Comment 15 Mark McLoughlin 2008-11-19 16:26:15 UTC
(In reply to comment #14)
> What happens if you manually add say kernel-PAE to a kickstart file?  I suspect
> you'll get the right kernel (or both) and this would be an OKish workaround for
> F10.

We haven't tried it yet, but yeah that would probably be our workaround if it doesn't get fixed for F10.

Comment 16 Paul W. Frields 2008-11-19 17:10:12 UTC
Should we add a release note for this for the 0-day update?

Comment 17 John Poelstra 2008-11-19 17:29:02 UTC
I haven't done a kickstart install in a long time and I think it is an unreasonably high requirement for a "workaround".  This is also a regression from Fedora 9.

Comment 18 Jesse Keating 2008-11-19 17:42:41 UTC
Given that you can't run Fedora as a Xen host, which means you need to have $SOMETHING_ELSE installed to run into this, I think it's unreasonable to consider this a blocker bug.  For now, using a kickstart script is likely a workable workaround.  In the near future we could have this fixed with an updates.img

The class of people that are going to have access to a Xen capable setup, but not know how to do a basic kickstart install (especially provided the Fedora and RHEL documentation on doing them) is going to be quite small in my opinion.  I do believe we should have some release notes for this issue, be them notes about using kickstart, using an updates.img, or both.

Comment 19 Will Woods 2008-11-24 22:34:17 UTC
Release note added:

https://fedoraproject.org/wiki/Common_F10_bugs#Fedora_10_i686_Xen_guest_won.27t_boot

As I understand it, this only affects 32-bit Xen hosts, which are far less common than 64-bit hosts.
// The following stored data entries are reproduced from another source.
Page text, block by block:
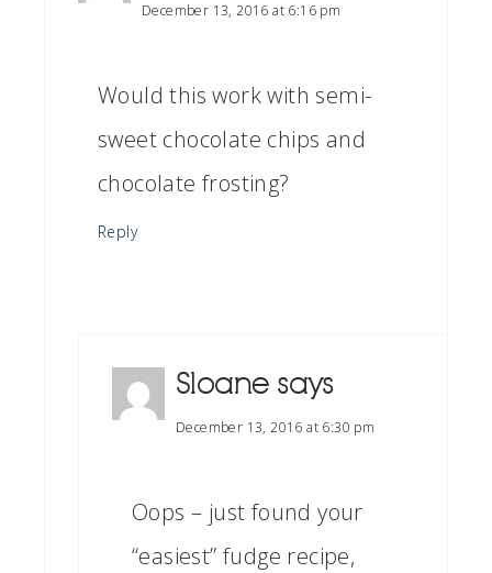
December 13, 2016 at 6:16 pm
Would this work with semi-
sweet chocolate chips and
chocolate frosting?
Reply
Sloane says
December 13, 2016 at 6:30 pm
Oops – just found your
“easiest” fudge recipe,
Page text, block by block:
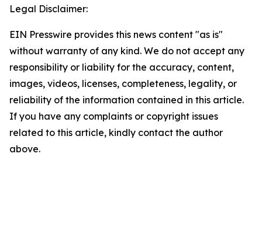
Legal Disclaimer:
EIN Presswire provides this news content "as is"
without warranty of any kind. We do not accept any
responsibility or liability for the accuracy, content,
images, videos, licenses, completeness, legality, or
reliability of the information contained in this article.
If you have any complaints or copyright issues
related to this article, kindly contact the author
above.
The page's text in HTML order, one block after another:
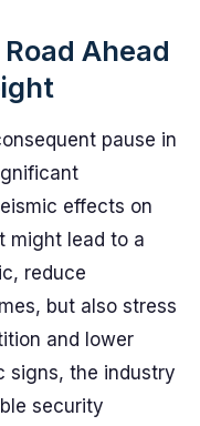
Ahead
pause in
effects on
might lead to a
reduce
but also stress
and lower
signs, the industry
security
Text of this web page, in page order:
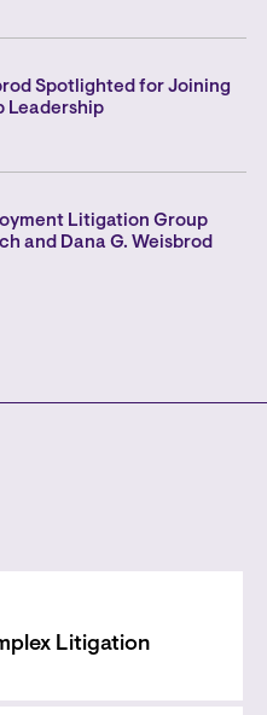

Still, it would probably be good if we had an updates.img for this problem soon.

Comment 20 Bug Zapper 2008-11-26 05:09:08 UTC
This bug appears to have been reported against 'rawhide' during the Fedora 10 development cycle.
Changing version to '10'.

More information and reason for this action is here:
http://fedoraproject.org/wiki/BugZappers/HouseKeeping

Comment 21 Daniel Berrangé 2009-03-24 18:18:21 UTC
Installed a new guest  on RHEL-5 Xen host with:

# virt-install --paravirt --location http://download.fedora.redhat.com/pub/fedora/linux/development/i386/os/  --name f11i686xen --file /var/lib/xen/images/f11i686.img --file-size 5 --vnc --ram 900  --noautoconsole


And post-install the guest has

# uname -r
2.6.29-0.258.rc8.git2.fc11.i686.PAE


So anaconda is installing the correct kernel now.
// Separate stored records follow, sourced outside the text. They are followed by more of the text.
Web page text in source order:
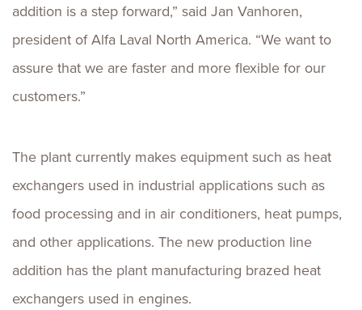
addition is a step forward,” said Jan Vanhoren,
president of Alfa Laval North America. “We want to
assure that we are faster and more flexible for our
customers.”
The plant currently makes equipment such as heat
exchangers used in industrial applications such as
food processing and in air conditioners, heat pumps,
and other applications. The new production line
addition has the plant manufacturing brazed heat
exchangers used in engines.
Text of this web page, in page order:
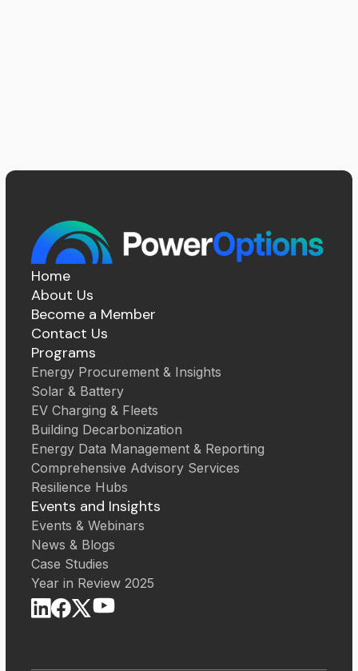
Home
About Us
Become a Member
Contact Us
Programs
Energy Procurement & Insights
Solar & Battery
EV Charging & Fleets
Building Decarbonization
Energy Data Management & Reporting
Comprehensive Advisory Services
Resilience Hubs
Events and Insights
Events & Webinars
News & Blogs
Case Studies
Year in Review 2025
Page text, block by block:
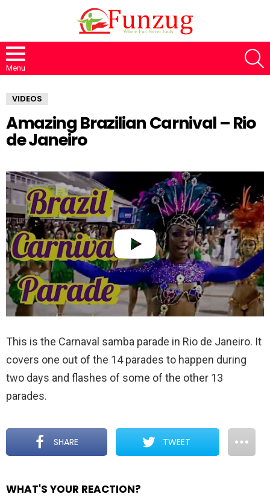
Menu
VIDEOS
Amazing Brazilian Carnival – Rio
de Janeiro
This is the Carnaval samba parade in Rio de Janeiro. It
covers one out of the 14 parades to happen during
two days and flashes of some of the other 13
parades.
SHARE TWEET
WHAT'S YOUR REACTION?
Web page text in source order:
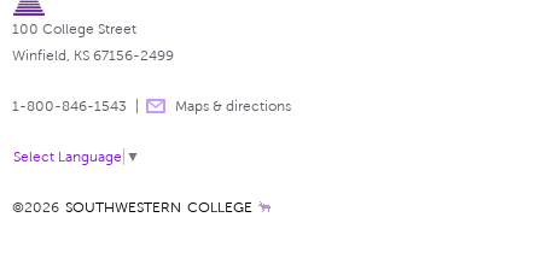
100 College Street
Winfield, KS 67156-2499
1-800-846-1543 Maps & directions
Select Language ▼
©2026 SOUTHWESTERN COLLEGE
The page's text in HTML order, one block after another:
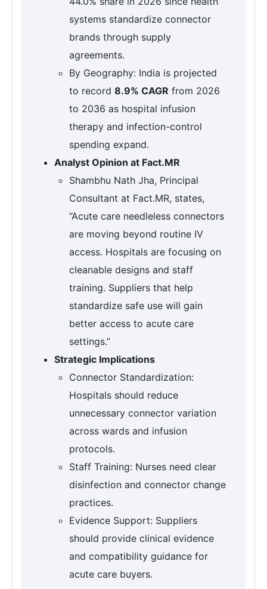
systems standardize connector
brands through supply
agreements.
By Geography: India is projected
to record 8.9% CAGR from 2026
to 2036 as hospital infusion
therapy and infection-control
spending expand.
Analyst Opinion at Fact.MR
Shambhu Nath Jha, Principal
Consultant at Fact.MR, states,
“Acute care needleless connectors
are moving beyond routine IV
access. Hospitals are focusing on
cleanable designs and staff
training. Suppliers that help
standardize safe use will gain
better access to acute care
settings.”
Strategic Implications
Connector Standardization:
Hospitals should reduce
unnecessary connector variation
across wards and infusion
protocols.
Staff Training: Nurses need clear
disinfection and connector change
practices.
Evidence Support: Suppliers
should provide clinical evidence
and compatibility guidance for
acute care buyers.

Comment 22 Bill McGonigle 2009-05-26 10:29:55 UTC
If the kernel choices showed up in the Base package selection list the user could just fix this as he goes.  I recently installed a virtual machine with 2GB using HVM and the standard anaconda install method, so I got the non-PAE kernel.  The workaround was to boot the machine again with HVM and then yum install the PAE kernel, adjust the yum timeout and default kernel, and then finally boot the machine PVM.  One side effect of moving Xen to PAE is that one kernel can't boot HVM and PVM anymore, so perhaps if anaconda knew something about the HVM VM's fingerprint it could just install both, anticipating a common usage scenario.